Entries shown:
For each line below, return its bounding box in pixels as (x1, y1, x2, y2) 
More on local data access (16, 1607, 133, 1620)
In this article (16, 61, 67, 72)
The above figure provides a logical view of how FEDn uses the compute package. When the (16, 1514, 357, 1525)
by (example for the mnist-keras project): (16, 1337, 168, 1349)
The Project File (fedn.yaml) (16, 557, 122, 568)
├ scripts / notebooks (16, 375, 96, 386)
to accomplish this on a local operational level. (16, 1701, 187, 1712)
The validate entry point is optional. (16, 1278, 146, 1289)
--
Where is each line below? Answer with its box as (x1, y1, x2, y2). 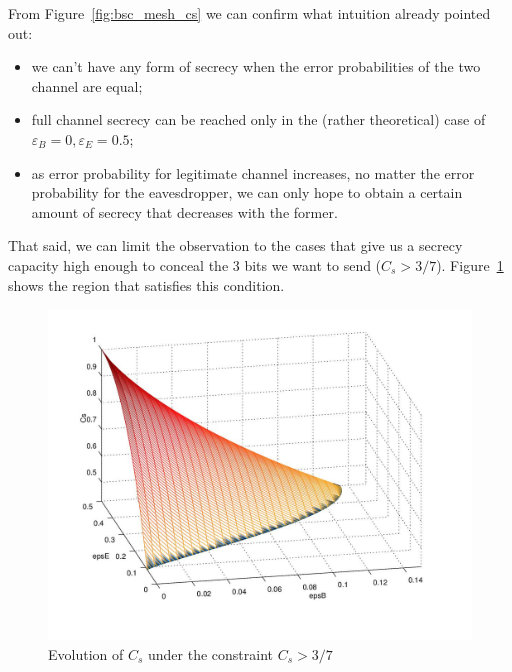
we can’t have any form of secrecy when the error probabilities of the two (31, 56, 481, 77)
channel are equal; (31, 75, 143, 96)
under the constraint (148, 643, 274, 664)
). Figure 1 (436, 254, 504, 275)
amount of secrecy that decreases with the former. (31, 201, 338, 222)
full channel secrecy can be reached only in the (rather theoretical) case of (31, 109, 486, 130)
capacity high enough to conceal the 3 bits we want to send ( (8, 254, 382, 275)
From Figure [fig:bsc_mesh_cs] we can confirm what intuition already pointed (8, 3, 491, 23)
--
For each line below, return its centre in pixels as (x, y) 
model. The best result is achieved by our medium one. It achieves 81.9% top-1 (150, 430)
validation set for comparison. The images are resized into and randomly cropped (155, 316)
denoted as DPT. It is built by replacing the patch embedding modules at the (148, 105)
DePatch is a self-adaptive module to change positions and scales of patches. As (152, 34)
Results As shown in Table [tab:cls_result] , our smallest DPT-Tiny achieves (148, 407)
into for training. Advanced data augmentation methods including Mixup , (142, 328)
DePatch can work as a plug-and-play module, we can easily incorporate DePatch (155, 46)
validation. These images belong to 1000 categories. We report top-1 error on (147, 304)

Assigned task:
From the line containing "full channel secrecy" down to the line containing "From Figure [fig:bsc_mesh_cs]" in the material above, reproduce every line exactly, including the two end lines.

Task solution:
full channel secrecy can be reached only in the (rather theoretical) case of (31, 109, 486, 130)
capacity high enough to conceal the 3 bits we want to send ( (8, 254, 382, 275)
From Figure [fig:bsc_mesh_cs] we can confirm what intuition already pointed (8, 3, 491, 23)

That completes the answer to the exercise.